N-B-Al共掺荧光4H-SiC施主受主对发光性能研究

doi:10.15541/jim20160268

摘要/Abstract

摘要：

施主受主共掺杂的荧光4H-SiC可以通过复合发出可见光, 影响其发光性能的一个重要因素是施主-受主掺杂的浓度。本研究通过PVT生长方法制备了3英寸N-B-Al共掺的4H-SiC晶体, 采用Raman光谱、SIMS对晶体的结晶类型和掺杂浓度进行了表征; 采用PL发射谱和激发谱、荧光衰减曲线表征和内量子效率对晶体的发光波长、强度、施主-受主对复合发光性能进行了研究。结果发现, 低浓度Al掺杂样品在室温下发出黄绿色荧光。低浓度Al掺杂在晶体中提供较少的受主; 高浓度B、N掺杂形成施主, 从而贡献充足的电子-空穴对。这些电子-空穴的复合提高了施主-受主对复合的内量子效率, 进而增强光致发光强度, 增加平均发光寿命。

关键词: 碳化硅, 光致发光, 内量子效率

Abstract:

Fluorescent 4H-SiC, co-doped with donor and acceptor impurities, can work as phosphor for visible light emission by recombination. Donor concentration and acceptor impurities are two important factors which influence luminescent properties of fluorescent 4H-SiC. In this study, 3 inch N-B-Al co-doped 4H-SiC crystals were prepared by physical vapor transport method. Crystalline type and N-B-Al concentration of the doped 4H-SiC were measured by Raman spectrum and secondary ion mass spectra. Influences of doping concentrations on the photoluminescence were studied by photoluminescence excitation and emission spectra, luminescence decay curves, and internal and external quantum efficiencies. It is found that p-type fluorescent 4H-SiC with low Al doping concentration shows intensive yellow-green fluorescence at room temperature. Heavily doped N and B and lightly doped Al in 4H-SiC produce enough electron hole pairs for the recombination. This sufficient recombination enhances internal quantum efficiency of fluorescent 4H-SiC. Furthermore, the recombination is also helpful to increase their photoluminescence intensity and average fluorescence lifetime.
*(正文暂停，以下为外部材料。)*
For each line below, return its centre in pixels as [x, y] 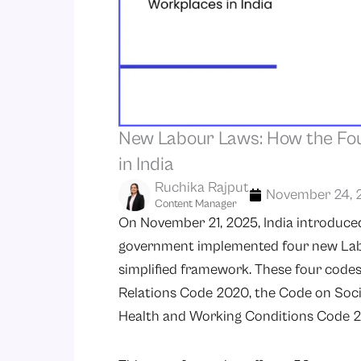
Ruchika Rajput [202, 188]
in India [146, 165]
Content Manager [196, 204]
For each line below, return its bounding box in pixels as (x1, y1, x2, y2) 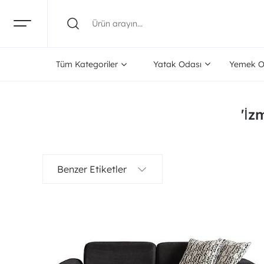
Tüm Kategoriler (56, 59, 118, 70)
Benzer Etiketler (57, 163, 127, 175)
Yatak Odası (153, 59, 202, 70)
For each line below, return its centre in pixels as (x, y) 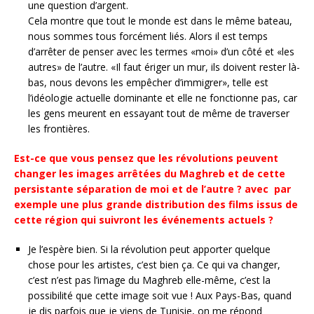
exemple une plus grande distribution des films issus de (156, 204)
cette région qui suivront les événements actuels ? (144, 220)
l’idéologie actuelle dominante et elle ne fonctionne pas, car (163, 98)
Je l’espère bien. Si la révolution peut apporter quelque (149, 249)
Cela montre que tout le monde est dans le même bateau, (160, 21)
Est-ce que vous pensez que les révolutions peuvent (146, 158)
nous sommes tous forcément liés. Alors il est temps (148, 36)
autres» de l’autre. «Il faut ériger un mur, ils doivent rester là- (164, 67)
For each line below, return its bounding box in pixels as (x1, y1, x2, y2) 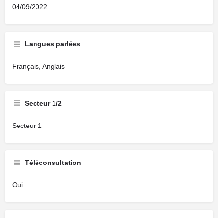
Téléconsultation (25, 159, 81, 166)
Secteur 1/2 (25, 99, 62, 107)
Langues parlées (25, 40, 80, 48)
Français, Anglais (12, 62, 65, 70)
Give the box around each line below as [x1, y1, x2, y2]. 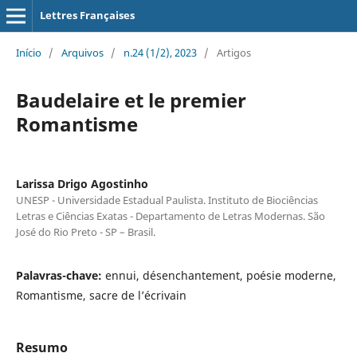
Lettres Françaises [39, 8, 135, 22]
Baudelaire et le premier [15, 86, 246, 113]
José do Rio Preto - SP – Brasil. [15, 224, 155, 239]
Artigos [216, 45, 251, 60]
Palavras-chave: [15, 267, 105, 283]
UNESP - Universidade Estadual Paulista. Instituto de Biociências [15, 192, 318, 207]
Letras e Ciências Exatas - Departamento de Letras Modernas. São [15, 208, 325, 223]
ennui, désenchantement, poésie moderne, [104, 267, 336, 283]
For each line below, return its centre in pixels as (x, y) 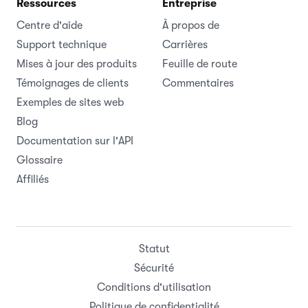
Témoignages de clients (73, 83)
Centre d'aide (49, 25)
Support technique (62, 44)
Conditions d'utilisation (154, 287)
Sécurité (154, 268)
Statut (154, 249)
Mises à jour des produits (77, 64)
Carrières (185, 44)

Key words: silicon carbide, photoluminescence, IQE

中图分类号:

TB23

卓世异, 刘熙, 高攀, 严成锋, 施尔畏. N-B-Al共掺荧光4H-SiC施主受主对发光性能研究[J]. 无机材料学报, 2017, 32(1): 51-55.

ZHUO Shi-Yi, LIU Xi, GAO Pan, YAN Cheng-Feng, SHI Er-Wei. Luminescence of Donor-acceptor-pair in Fluorescent 4H-SiC Doped with Nitrogen, Boron and Aluminum[J]. Journal of Inorganic Materials, 2017, 32(1): 51-55.

图/表 8

图1 (a) 3英寸PVT法生长的荧光4H-SiC晶片; (b)样品在能量5 mJ、波长325 nm激光激发条件下发射出可见光的照片, 其中325 nm脉冲激光光斑大约10 mm

Fig. 1 (a) Photographs of 3-inch fluorescent 4H-SiC wafer grown by PVT method; (b) a visible light emitting fluorescent 4H-SiC sample excited by 325 nm pulsed laser source with a power of 5 mJ. The spot diameter of 325 nm laser source is about 10 mm

图2 室温下样品a~g的拉曼光谱图

Fig. 2 Room temperature Raman scattering spectra of a~g samples (which listed in Table 1)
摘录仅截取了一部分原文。